The specific AGI framing — the view that AI systems are approaching a level of general capability that will be transformative and potentially existential — is also associated with EA.

Important

This framing has specific effects on how the race is conducted:

  • It creates a specific urgency — if AGI is coming soon, the decisions made now about who builds it and how are extraordinarily consequential.
  • It creates a specific theory of impact — being at the frontier and having influence over how AGI is built is more valuable than not being at the frontier and having less influence.
  • It creates a specific tension — the urgency to be at the frontier is in tension with the caution that the potential risks of AGI would seem to require.

The Safety-Capability Tradeoff: Real or Imagined?

One of the most persistently debated questions in the AI industry is whether safety and capability are fundamentally in tension — whether working on making AI systems safer necessarily comes at the cost of making them less capable, or whether safety and capability are more complementary than they appear.

Example

The pessimistic view: Safety research is inherently slower and more difficult than capability research, that organisations that prioritise safety will fall behind organisations that prioritise capability, and that the competitive dynamics of the AI race create pressure to prioritise capability over safety.
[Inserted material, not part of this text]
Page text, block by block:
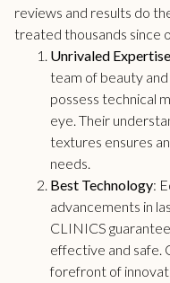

The optimistic view: Safety and capability are not fundamentally in tension — that the same research that makes AI systems more capable also makes them more reliable, more interpretable, and more controllable. The development of RLHF, for example, was simultaneously a capability improvement (models trained with RLHF followed instructions better) and a safety improvement (models trained with RLHF were less likely to produce harmful outputs).

Note

The more important point may be that the question is somewhat artificial. AI development organisations do not face a simple binary choice between safety and capability. They face a range of specific decisions about what to work on, how to train models, what to deploy, and at what pace. The aggregate effect of those decisions on both safety and capability depends on the specific choices made, not on an abstract tradeoff.


The Competitive Dynamics: How the Race Accelerates Itself

The AI race has specific competitive dynamics that create pressure toward faster development and more aggressive deployment — dynamics that are not always in the interest of the participants but that are hard to resist once they are established.

Important

1. The talent competition

Competition for AI research talent creates pressure to offer the most attractive compensation packages, the most exciting research problems, the most compute resources, and the most visible positions in the field. Organisations that fall behind in talent recruitment face a compounding disadvantage — without the best researchers, they cannot produce the best results, which makes them less attractive to the best researchers. Winner-takes-most dynamic.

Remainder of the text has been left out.